Evaluate $\int_0^1 \left(\{ax\}-\frac{1}{2}\right)\left(\{bx\}-\frac{1}{2}\right) dx$ for $a,b\in\mathbb{Z}^+$

Question

Evaluate $$\int_0^1 \left(\{ax\}-\frac{1}{2}\right)\left(\{bx\}-\frac{1}{2}\right) dx$$ where $a$ and $b$ are positive integers and $\{x\}:=x-\lfloor x\rfloor$

WLOG, we may assume that $a\le b$. Via the substitution $x \mapsto x/a$, we obtain $$\int_0^a \left(\{x\}-\frac{1}{2}\right)\left(\left\{\frac{bx}{a}\right\}-\frac{1}{2}\right) dx$$ I know that we should partition the interval $(0,1)$ in such a way that the values of $\{x\}$ and $\{bx/a\}$ are constant in each subinterval. How do I think of such a partition? I also tried to express $a=gu$ and $b=gv$ where $u:=\gcd(a,b)$. But then again I face the same issue of partitioning $(0,1)$

Answer 1

The answer is $\color{blue}{d^2/(12ab)}$ where $\color{blue}{d=\gcd(a,b)}$. A reasonably short solution is based on $$\newcommand{\saw}[1]{\left(\!\left(#1\right)\!\right)}\saw{x}:=\begin{cases}\{x\}-1/2,&x\notin\mathbb{Z}\\\hfill 0,\hfill&x\in\mathbb{Z}\end{cases}=-\sum_{n=1}^\infty\frac{\sin 2n\pi x}{n\pi}$$ in $L^2(0,1)$; the same holds if $x$ is replaced by $ax$ or $bx$, hence Parseval's theorem yields $$\int_0^1\saw{ax}\saw{bx}dx=\frac1{2\pi^2}\sum_{\substack{m,n>0\\am=bn}}\frac1{mn}=\frac1{2\pi^2}\sum_{k=1}^\infty\frac1{(bk/d)(ak/d)}=\frac{d^2}{12ab}$$ ($am=bn$ holds if and only if $m=bk/d$ and $n=ak/d$ for some $k\in\mathbb{Z}^+$).

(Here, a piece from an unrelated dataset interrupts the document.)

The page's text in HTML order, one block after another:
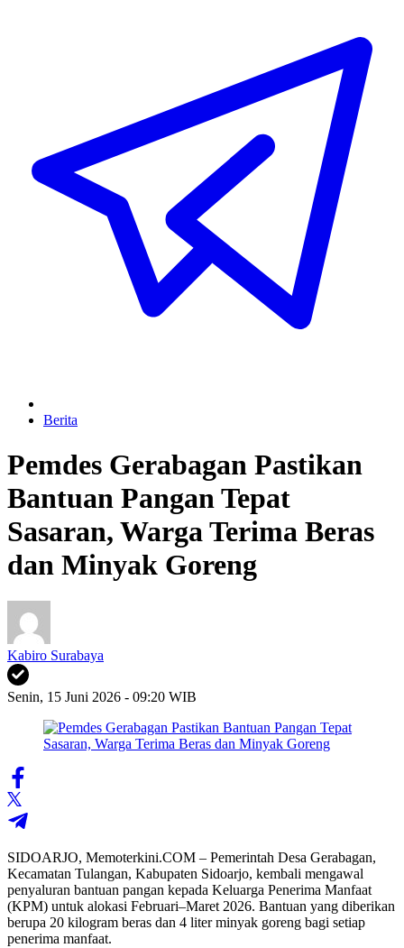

There's also an elementary one, using $\saw{nx}=\sum_{k=0}^{n-1}\saw{x+k/n}$ for $n\in\mathbb{Z}^+$, so that $$\int_0^1\saw{ax}\saw{bx}dx=\sum_{m=0}^{a-1}\sum_{n=0}^{b-1}f(m/a,n/b),\\f(u,v):=\int_0^1\saw{x+u}\saw{x+v}dx=f(u-v,0),\\f(t,0)=\frac1{12}-\frac{t(1-t)}2\quad\text{for}\quad 0\leqslant t\leqslant 1.$$

Answer 2

This is a brute force approach:

$$\int_0^1 \left(\{ax\}-\frac{1}{2}\right)\left(\{bx\}-\frac{1}{2}\right) dx$$ Break the interval up into $ab$ parts to avoid the switch:

$$\sum_{k=1}^{ab}\int_{(k-1)/(ab)}^{k/(ab)} \left(\{ax\}-\frac{1}{2}\right)\left(\{bx\}-\frac{1}{2}\right) dx$$

Now $\{ax\}$ is just a straight line segment with a slope of $a$ starting at a height of $(k \bmod b)/b$.

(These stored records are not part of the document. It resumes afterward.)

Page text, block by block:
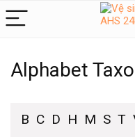
Alphabet
B C D H M S T
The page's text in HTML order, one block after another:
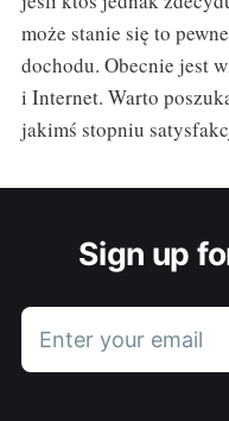
może stanie się to
dochodu. Obecnie jest
i Internet. Warto
jakimś stopniu
Sign up
Enter your email
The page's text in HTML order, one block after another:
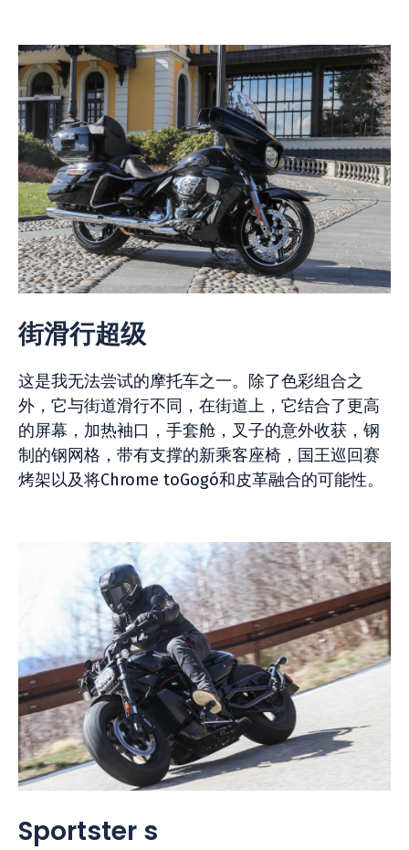
街滑行超级
这是我无法尝试的摩托车之一。除了色彩组合之
外，它与街道滑行不同，在街道上，它结合了更高
的屏幕，加热袖口，手套舱，叉子的意外收获，钢
制的钢网格，带有支撑的新乘客座椅，国王巡回赛
烤架以及将Chrome toGogó和皮革融合的可能性。
Sportster s

$$\sum_{k=1}^{ab}\int_{0}^{1/(ab)} \left( \frac{k \bmod b}{b} + xa -\frac{1}{2}\right)\left(\frac{k \bmod a}{a} + xb -\frac{1}{2}\right) dx$$

$$\frac{1}{12a^2b^2} \sum_{k=1}^{ab} \left(\begin{array} {rl} &(k \bmod a)(k \bmod b)\cdot 12 \\ + &(k \bmod a)(6 - 6b) \\ + &(k \bmod b)(6 - 6a) \\ + &3ab-3b-3a+4 \end{array}\right)$$

And now just a number theory problem. Using $d=\gcd(a,b)$ $$\sum_{k=1}^{ab} (k \bmod a)(k \bmod b) = d\sum_{0 \le p < a \\ 0 \le q < b \\ p \equiv q \pmod d } pq = \frac{ab(d^2+3ab-3b-3a+2)}{12} $$

$$ \sum_{k=1}^{ab} (k \bmod a) = b\sum_{k=0}^{a-1} k = \frac{ab(a-1)}{2} $$

So altogether: $$\frac{1}{12a^2b^2} \left(\begin{array} {l} \frac{ab(d^2+3ab-3b-3a+2)}{12}\cdot 12 \\ + \frac{ab(a-1)}{2}(6 - 6b) \\ + \frac{ab(b-1)}{2}(6 - 6a) \\ + ab(3ab-3b-3a+4) \end{array}\right)$$

Which is: $$\frac{d^2}{12ab}$$